What is the cost of 3 mocktails and one cocktail in the society club?
Statement A: The cost of three cocktails is twice the cost of six mocktails.
Statement B: The cost of two mocktails is equal to the cost of one cocktail which is Rupees 500.

• A. If Statement A is alone sufficient to answer
• B. If Statement B is alone sufficient to answer
• C. If both the statements are needed to answer
• D. Cannot answer from both statements using together

Hint:

When dealing with problems involving costs and quantities, express the relationship between the variables algebraically, and use the given information to find specific values.

Answer 1

The Correct Option is B

Let the cost of one mocktail be \( x \) and the cost of one cocktail be \( y \).
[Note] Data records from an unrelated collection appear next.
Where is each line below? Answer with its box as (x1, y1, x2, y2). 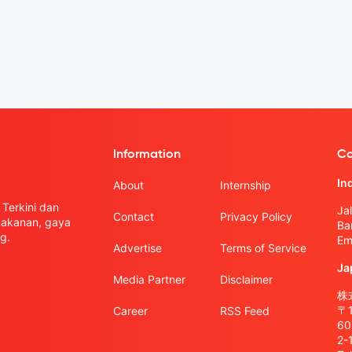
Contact (113, 210, 154, 223)
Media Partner (113, 273, 185, 286)
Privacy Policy (219, 210, 292, 223)
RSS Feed (219, 304, 269, 317)
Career (113, 304, 148, 317)
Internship (219, 178, 271, 192)
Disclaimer (219, 273, 273, 286)
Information (113, 148, 181, 161)
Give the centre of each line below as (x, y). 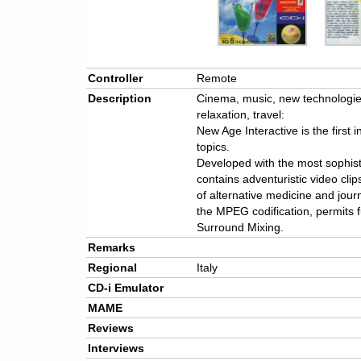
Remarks (112, 248)
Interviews (116, 349)
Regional (112, 268)
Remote (217, 79)
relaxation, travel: (241, 115)
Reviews (111, 328)
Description (120, 99)
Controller (115, 79)
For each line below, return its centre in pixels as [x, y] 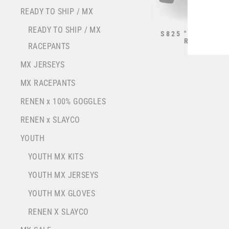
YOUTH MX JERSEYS [63, 175]
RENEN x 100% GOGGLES [63, 102]
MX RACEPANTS [48, 83]
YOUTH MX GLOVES [62, 194]
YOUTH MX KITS [56, 157]
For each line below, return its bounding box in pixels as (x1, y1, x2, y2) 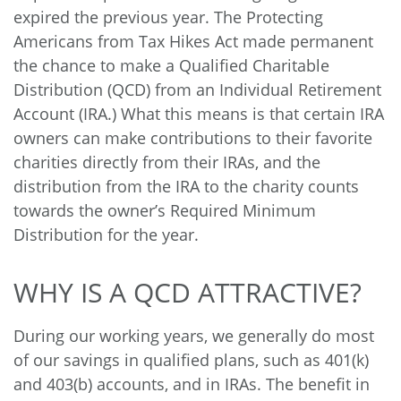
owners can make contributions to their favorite (13, 127, 372, 149)
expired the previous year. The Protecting (13, 6, 323, 28)
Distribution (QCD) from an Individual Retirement (13, 79, 381, 100)
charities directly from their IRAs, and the (13, 151, 320, 173)
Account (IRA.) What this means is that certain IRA (13, 103, 384, 124)
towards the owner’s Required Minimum (13, 200, 316, 221)
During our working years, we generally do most (13, 325, 374, 346)
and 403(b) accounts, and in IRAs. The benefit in (13, 373, 370, 395)
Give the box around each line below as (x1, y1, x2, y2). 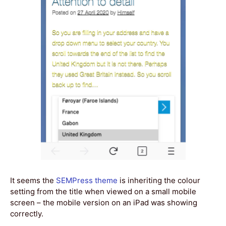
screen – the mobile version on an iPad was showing (10, 197, 197, 207)
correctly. (10, 208, 43, 218)
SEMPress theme (56, 175, 118, 185)
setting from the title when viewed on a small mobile (10, 186, 196, 196)
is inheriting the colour (118, 175, 200, 185)
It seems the (10, 175, 56, 185)
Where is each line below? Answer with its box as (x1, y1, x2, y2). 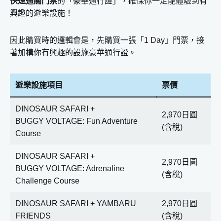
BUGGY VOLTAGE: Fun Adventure (15, 117, 138, 125)
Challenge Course (15, 177, 79, 185)
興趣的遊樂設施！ (10, 9, 73, 17)
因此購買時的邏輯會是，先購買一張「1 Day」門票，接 (10, 36, 204, 44)
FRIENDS (15, 212, 51, 220)
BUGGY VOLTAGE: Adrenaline (15, 164, 124, 173)
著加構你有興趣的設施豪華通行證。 (10, 48, 136, 57)
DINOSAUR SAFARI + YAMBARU (15, 199, 136, 208)
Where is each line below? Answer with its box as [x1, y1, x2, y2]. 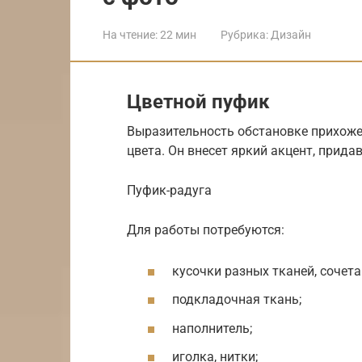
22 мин [158, 27, 196, 41]
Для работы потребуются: [127, 221, 284, 238]
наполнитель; [172, 320, 252, 336]
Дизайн [271, 27, 311, 41]
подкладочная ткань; [172, 292, 301, 308]
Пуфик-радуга [127, 182, 212, 198]
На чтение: [103, 27, 158, 41]
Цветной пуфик [127, 90, 270, 113]
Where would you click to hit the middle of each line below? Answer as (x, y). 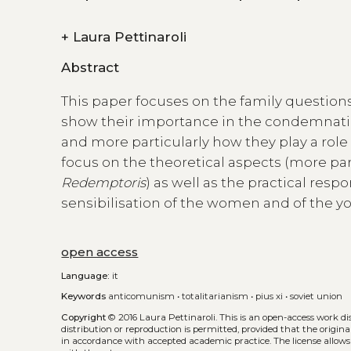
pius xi (270, 297)
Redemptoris (104, 183)
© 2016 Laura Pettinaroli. (163, 317)
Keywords (84, 297)
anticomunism (142, 297)
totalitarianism (215, 297)
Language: (86, 275)
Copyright (84, 317)
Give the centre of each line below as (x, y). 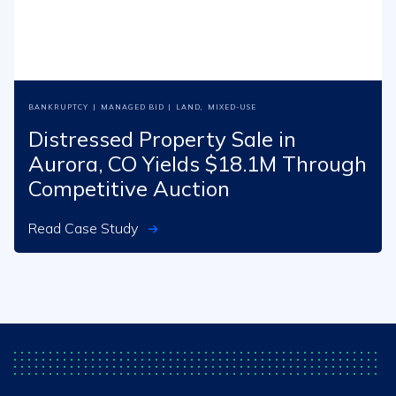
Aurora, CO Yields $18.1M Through (198, 163)
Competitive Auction (129, 188)
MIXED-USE (232, 107)
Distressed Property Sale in (162, 138)
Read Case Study (83, 228)
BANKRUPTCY (58, 107)
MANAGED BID (132, 107)
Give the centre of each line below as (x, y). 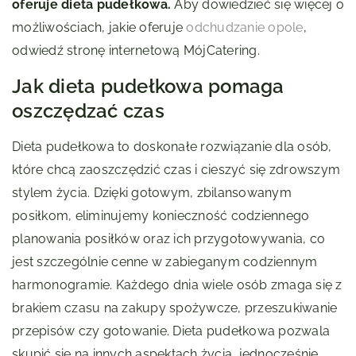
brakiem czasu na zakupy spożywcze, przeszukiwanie (175, 308)
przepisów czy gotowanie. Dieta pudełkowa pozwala (171, 331)
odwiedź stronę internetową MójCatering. (136, 51)
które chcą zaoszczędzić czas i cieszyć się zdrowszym (176, 170)
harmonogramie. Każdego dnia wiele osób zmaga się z (177, 285)
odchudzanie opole (245, 28)
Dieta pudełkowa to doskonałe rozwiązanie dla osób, (172, 147)
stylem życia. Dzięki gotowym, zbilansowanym (152, 193)
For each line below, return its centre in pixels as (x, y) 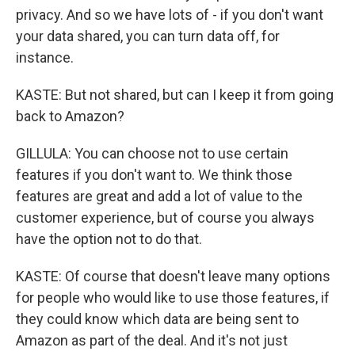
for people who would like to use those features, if (173, 298)
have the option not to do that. (109, 239)
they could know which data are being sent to (157, 319)
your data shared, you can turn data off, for (148, 36)
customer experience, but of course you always (165, 218)
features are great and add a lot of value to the (159, 196)
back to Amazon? (70, 116)
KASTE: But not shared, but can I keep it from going (175, 95)
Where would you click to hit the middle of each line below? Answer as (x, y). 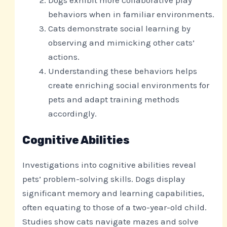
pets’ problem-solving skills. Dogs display (104, 179)
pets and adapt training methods (114, 99)
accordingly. (73, 113)
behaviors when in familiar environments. (131, 14)
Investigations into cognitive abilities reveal (109, 165)
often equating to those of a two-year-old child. (115, 207)
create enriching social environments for (129, 85)
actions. (64, 56)
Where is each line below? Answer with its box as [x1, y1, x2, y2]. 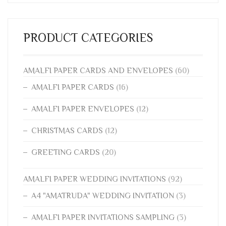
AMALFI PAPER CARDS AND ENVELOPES [23, 66, 173, 75]
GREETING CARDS [31, 148, 100, 157]
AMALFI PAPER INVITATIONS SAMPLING [31, 213, 175, 222]
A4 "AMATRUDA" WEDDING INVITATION [31, 191, 174, 200]
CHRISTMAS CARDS [31, 126, 103, 135]
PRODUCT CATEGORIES [23, 31, 153, 44]
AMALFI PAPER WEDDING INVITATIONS [23, 175, 166, 184]
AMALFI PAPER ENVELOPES [31, 104, 134, 114]
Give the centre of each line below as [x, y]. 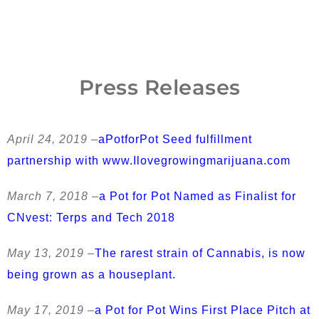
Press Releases [159, 88]
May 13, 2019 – [51, 253]
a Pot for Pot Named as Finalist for [198, 197]
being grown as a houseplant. [91, 275]
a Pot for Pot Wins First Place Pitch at [203, 310]
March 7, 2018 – [53, 197]
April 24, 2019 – [53, 140]
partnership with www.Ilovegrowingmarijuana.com [149, 161]
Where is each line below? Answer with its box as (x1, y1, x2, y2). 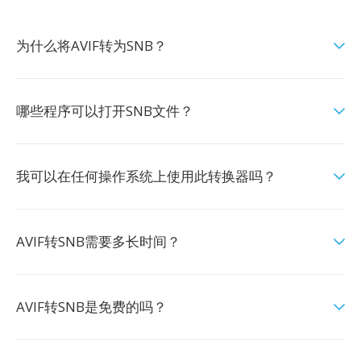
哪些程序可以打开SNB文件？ (16, 102, 193, 120)
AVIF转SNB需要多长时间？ (16, 232, 180, 251)
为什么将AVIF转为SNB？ (16, 36, 167, 55)
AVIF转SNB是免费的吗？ (16, 297, 167, 316)
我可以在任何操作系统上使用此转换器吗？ (16, 167, 276, 185)
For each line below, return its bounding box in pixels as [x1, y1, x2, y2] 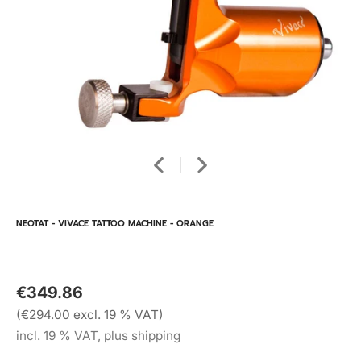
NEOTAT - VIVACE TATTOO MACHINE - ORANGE [16, 217, 214, 230]
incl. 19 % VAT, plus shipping [16, 328, 180, 343]
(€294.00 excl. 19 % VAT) [16, 307, 164, 322]
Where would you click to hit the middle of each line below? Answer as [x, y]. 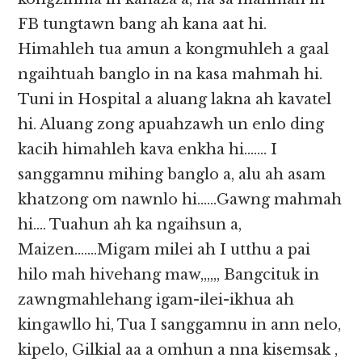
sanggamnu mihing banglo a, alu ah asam [172, 175]
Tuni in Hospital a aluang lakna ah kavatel [175, 100]
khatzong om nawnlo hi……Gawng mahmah [180, 200]
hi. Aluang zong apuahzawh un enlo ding [171, 125]
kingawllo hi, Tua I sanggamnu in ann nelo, [180, 325]
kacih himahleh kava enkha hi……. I [148, 150]
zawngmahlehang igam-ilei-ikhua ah [156, 300]
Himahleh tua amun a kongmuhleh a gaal [174, 50]
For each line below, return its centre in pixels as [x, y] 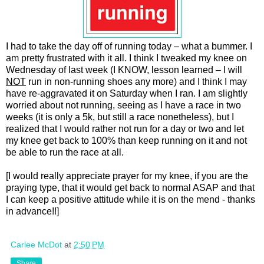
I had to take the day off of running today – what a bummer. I [129, 46]
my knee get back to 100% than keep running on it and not [126, 140]
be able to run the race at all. [66, 152]
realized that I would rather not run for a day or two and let [125, 128]
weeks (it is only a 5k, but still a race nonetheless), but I [120, 117]
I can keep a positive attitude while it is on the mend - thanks [131, 199]
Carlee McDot [36, 244]
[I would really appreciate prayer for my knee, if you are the [127, 176]
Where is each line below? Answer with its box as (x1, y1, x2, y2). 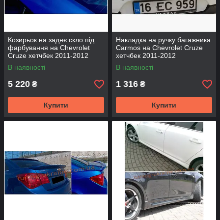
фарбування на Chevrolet (8, 44, 90, 52)
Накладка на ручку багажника (116, 36, 211, 44)
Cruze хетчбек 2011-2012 (8, 52, 88, 59)
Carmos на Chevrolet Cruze (116, 44, 203, 52)
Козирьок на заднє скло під (8, 36, 94, 44)
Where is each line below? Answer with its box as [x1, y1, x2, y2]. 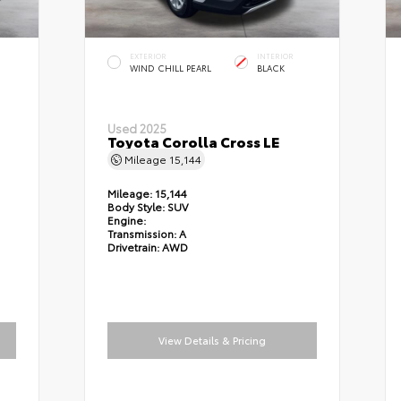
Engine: [107, 212, 146, 228]
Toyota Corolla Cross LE [107, 131, 279, 152]
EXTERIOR [129, 51, 166, 62]
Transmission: [107, 226, 179, 242]
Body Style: [107, 199, 165, 215]
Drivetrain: [107, 239, 159, 255]
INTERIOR [256, 51, 294, 62]
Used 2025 [107, 120, 166, 137]
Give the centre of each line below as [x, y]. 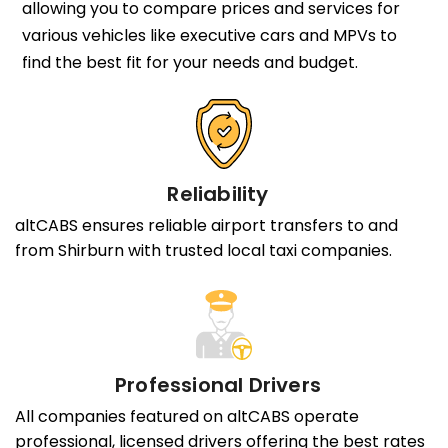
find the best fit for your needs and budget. [189, 62]
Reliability [218, 193]
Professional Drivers [218, 384]
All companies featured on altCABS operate [187, 417]
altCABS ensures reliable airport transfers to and [206, 226]
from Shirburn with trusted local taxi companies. [203, 251]
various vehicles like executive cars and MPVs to [209, 35]
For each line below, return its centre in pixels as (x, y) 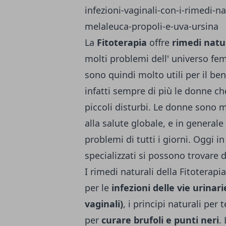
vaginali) (104, 204)
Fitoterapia (122, 42)
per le (98, 188)
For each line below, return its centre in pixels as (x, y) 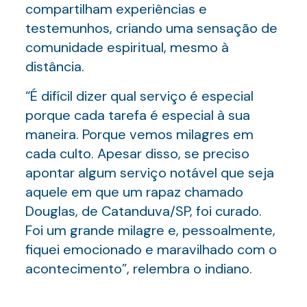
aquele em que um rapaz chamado (134, 192)
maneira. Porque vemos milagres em (139, 134)
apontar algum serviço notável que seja (149, 173)
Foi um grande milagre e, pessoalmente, (150, 230)
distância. (54, 66)
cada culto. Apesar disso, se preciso (137, 153)
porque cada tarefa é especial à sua (137, 115)
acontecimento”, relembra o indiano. (138, 269)
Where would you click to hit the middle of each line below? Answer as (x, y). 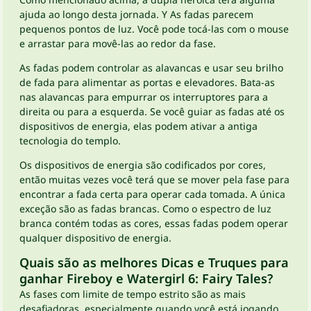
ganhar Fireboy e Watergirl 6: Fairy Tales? (146, 278)
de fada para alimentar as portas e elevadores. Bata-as (147, 82)
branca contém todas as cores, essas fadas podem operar (154, 223)
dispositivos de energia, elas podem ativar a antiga (138, 126)
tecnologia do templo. (70, 141)
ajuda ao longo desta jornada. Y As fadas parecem (136, 14)
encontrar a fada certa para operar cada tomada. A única (152, 194)
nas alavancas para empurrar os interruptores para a (144, 97)

Step 1: Analyze Statement A.
Statement A gives the relationship between the cost of three cocktails and six mocktails: \[ 3y = 2 \times 6x \quad \Rightarrow \quad 3y = 12x \quad \Rightarrow \quad y = 4x \] This equation provides a relationship between the cost of a cocktail and a mocktail, but we still need more information to find the individual costs of the mocktail and cocktail. Therefore, Statement A alone is not sufficient. Step 2: Analyze Statement B.
Statement B tells us that the cost of two mocktails is equal to the cost of one cocktail, and the cost of one cocktail is Rs. 500: \[ 2x = y = 500 \quad \Rightarrow \quad x = 250 \] So, the cost of one mocktail is Rs. 250, and the cost of one cocktail is Rs. 500. Step 3: Calculate the total cost.
The total cost of 3 mocktails and one cocktail is: \[ 3 \times 250 + 500 = 750 + 500 = 1250 \] Step 4: Conclusion.
Therefore, the cost of 3 mocktails and one cocktail is Rs. 1250, which can be directly answered using Statement B alone. Hence, the correct answer is option (2).